Не возражаю. Да и что бы я мог возразить, кроме того, что тема вносится в повестку дня несколько преждевременно, по крайней мере с точки зрения моих собственных интересов. Сеймур жмет на все педали, учитывая только свои интересы, но не мои.
— Мне известно, кто вы такой, Майкл, — позвольте мне по-прежнему так вас называть, а не вашим настоящим именем. Вы тоже, вероятно, уже догадываетесь, кто я. Не знаю только, догадались ли вы, что заботы о вас вначале были возложены на других лиц, на рутинеров, которые могли все провалить и лишь скомпрометировать вас безо всякой пользы перед вашими органами. Я вмешался уже…
— А что вас заставило взять на себя этот труд?
— Две причины. Первая, как вы сами можете догадаться, чисто служебного порядка: я исходил из того, что вы не просто человеческий материал, который может послужить лишь жалким объектом грязной провокации, а нечто большее. Поэтому я твердо решил не допустить, чтобы эти дураки Хиггинс и Берри втянули вас в грязную историю…
Сеймур вынимает изо рта сигарету и пьет виски.
— Что касается второй причины… то я позволю себе признаться, не боясь ваших насмешек, что вы с самого начала мне очень понравились. И надеюсь, я не ошибся в вас: мы с вами очень подходим друг другу и отлично друг друга понимаем, Майкл.
— Вы уверены? Я что-то не припомню ни одного случая, чтобы по какому-нибудь вопросу мы пришли к взаимопониманию.
— Единство достигается при наличии двух противоположностей.

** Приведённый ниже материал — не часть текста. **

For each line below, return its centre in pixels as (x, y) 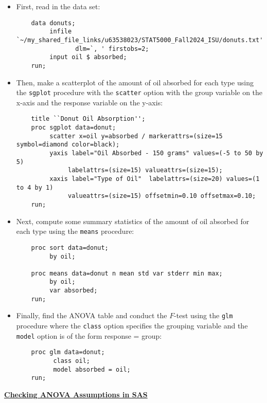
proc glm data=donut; (68, 352)
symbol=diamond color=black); (68, 145)
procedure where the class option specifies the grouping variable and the (132, 326)
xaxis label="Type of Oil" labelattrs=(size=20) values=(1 (155, 179)
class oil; (72, 361)
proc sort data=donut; (70, 248)
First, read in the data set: (58, 6)
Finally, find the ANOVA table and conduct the (92, 315)
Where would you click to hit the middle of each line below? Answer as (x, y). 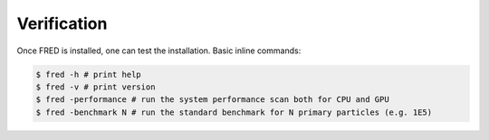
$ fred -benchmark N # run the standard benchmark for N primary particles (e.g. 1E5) (234, 112)
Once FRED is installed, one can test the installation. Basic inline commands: (159, 51)
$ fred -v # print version (96, 87)
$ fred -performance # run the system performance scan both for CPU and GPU (212, 100)
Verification (62, 23)
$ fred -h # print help (89, 74)
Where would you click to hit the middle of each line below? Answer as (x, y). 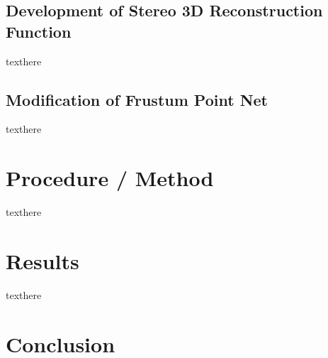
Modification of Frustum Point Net (137, 99)
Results (43, 260)
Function (39, 31)
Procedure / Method (110, 178)
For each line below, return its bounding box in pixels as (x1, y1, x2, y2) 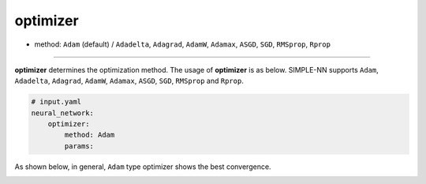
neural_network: (31, 108, 95, 118)
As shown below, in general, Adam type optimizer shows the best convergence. (14, 162, 271, 171)
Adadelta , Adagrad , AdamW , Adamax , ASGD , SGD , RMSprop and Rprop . (14, 76, 244, 86)
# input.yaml (31, 97, 82, 107)
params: (64, 141, 95, 150)

Это же ваш принцип, если не ошибаюсь?
— Да. Только мы его формулируем несколько иначе.
— Тогда считайте, что это мой принцип. Терпеть не могу людей, которые во всем со мной соглашаются. Мои мысли и без того мне достаточно приелись, чтобы их еще слышать от других. И потом, зачем мне другая такая же голова, если своя на плечах? Наоборот, я испытываю потребность в человеке с вашими мыслями и вашими познаниями.
Собеседник особенно подчеркнул последнее слово, ноя я делаю вид, что не заметил этого.
— Вы уже знаете, как я смотрю на всякие там иллюзии, как-то: «патриотизм», «верность», «мораль». Но поскольку для вас они пока что не иллюзии, то нелишне напомнить вам, что если в человеческой деятельности есть какой-то хотя бы ничтожный смысл, то состоит он в том, чтобы спасти человечество от катастрофы.
— Благородная задача, — соглашаюсь я.
— Именно этой задаче я и служу, хотя и не прибегаю к громким словам. К сожалению, в настоящий момент вы знаете о нашем мире гораздо больше, чем мы о вашем. А это ведет к нарушению равновесия и, следовательно, чревато многими опасностями. Только взаимный обмен информацией способен предотвратить неожиданность, сиречь катастрофу.
— А я думал, что разведывательное управление все знает, что для него нет нераскрытых секретов.
— Вы-то едва ли так думаете, но беда в другом — в том, что некоторые люди в самом управлении уверены в этом. Опасная иллюзия. Не хочу сказать, что мы не располагаем ценными сведениями, однако многие из них давно устарели. А ведь, согласитесь, крайне рискованно предпринимать какие-либо действия, основываясь на устаревших сведениях.